Far out cosmology: a new approach to time (Introduction)

by David Turell , Thursday, December 10, 2020, 21:07 (1233 days ago) @ David Turell

A book review of time and cosmological entropy:

https://science.sciencemag.org/content/370/6522/1280?utm_campaign=toc_sci-mag_2020-12-1...

"...are we headed toward the ultimate mundanity of equilibrium in a so-called heat death? In The Janus Point, Julian Barbour takes on this and other fundamental questions, offering the reader a new perspective—illustrated with lucid examples and poetically constructed prose—on how the Universe started (or more precisely, how it did not start) and where it may be headed.

"Barbour argues that there is no beginning of time. The Big Bang, he maintains, was just a very special configuration of the Universe's fundamental building blocks, a shape he calls the Janus point. As we move away from this point, the shape changes, marking the passage of time. The “future,” he argues, lies in both directions, hence the reference to Janus, the two-faced Roman god of beginnings and transitions.

***

"One of the main thrusts of Barbour's proposal is an attempt to reconcile cosmological evolution with the second law of thermodynamics and an arrow of time. As a reminder, the second law is the one that tells us that systems tend toward increasing entropy, sometimes colloquially referred to as disorder. In a closed system, if we begin with order (low entropy), then disorder will grow until the entropy reaches a maximum. The change in entropy can be used to define past (low entropy) and future (high entropy).

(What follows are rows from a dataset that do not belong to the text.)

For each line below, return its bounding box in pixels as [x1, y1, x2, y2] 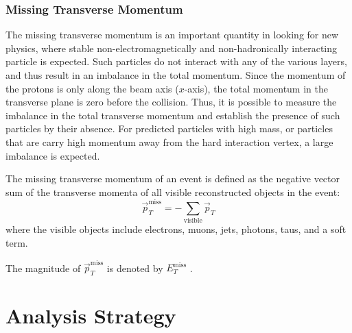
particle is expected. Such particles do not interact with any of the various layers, [5, 54, 347, 69]
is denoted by [106, 260, 163, 275]
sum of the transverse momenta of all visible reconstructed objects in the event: [5, 184, 340, 199]
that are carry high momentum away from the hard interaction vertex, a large [5, 134, 333, 149]
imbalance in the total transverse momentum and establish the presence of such [5, 108, 340, 122]
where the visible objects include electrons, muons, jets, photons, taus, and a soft [5, 222, 347, 236]
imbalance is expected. [5, 148, 100, 162]
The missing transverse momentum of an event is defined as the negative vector [5, 171, 340, 186]

"When applied to the Universe, the second law of thermodynamics evokes a number of questions. How did the Universe come to be in a state of low entropy, for example? Barbour's answer to this is the Janus point. In the three-body problem, the Janus point (i.e., a total collision) is an inevitability so long as the total angular momentum vanishes. Recall that angular momentum is among the sacred conserved quantities in classical mechanics, so vanishing at one time implies vanishing for all times. Barbour argues by analogy that the Universe, similarly restricted, must have a Janus point too. If true, the seemingly special configuration at the Janus point is not so special at all but in fact required by a conservation law.

"So, what happens when entropy reaches a maximum? Barbour dodges this question by arguing that entropy is not the right factor to consider and that we should instead look to complexity. With time, he argues, the building blocks of the Universe can arrange themselves into increasingly complex structures.

"Barbour does not buy the argument that the Universe is akin to a closed system whose entropy can reach a maximum and instead takes the optimistic outlook that complexity has no bound and our cosmic party can go on forever. But could this be so? The observed accelerated expansion of the Universe, the most likely explanation of which is a cosmological constant, suggests otherwise. A Universe with a cosmological constant is one that has event horizons—points of no return. And just as Stephen Hawking showed with black holes, the event horizon has a temperature and forms what can be thought of as a sort of box. Whether this means we should think of the Universe as a closed system remains unclear, but if that is the case, the entropy of the system will eventually be maximized. Change will cease, save for fleeting departures from equilibrium, and mundanity will prevail. Let us hope that Barbour is right."

Comment: Far out theories are fun to note, but this author runs counter to most current thought about time and the Big Bang and eventual heat death.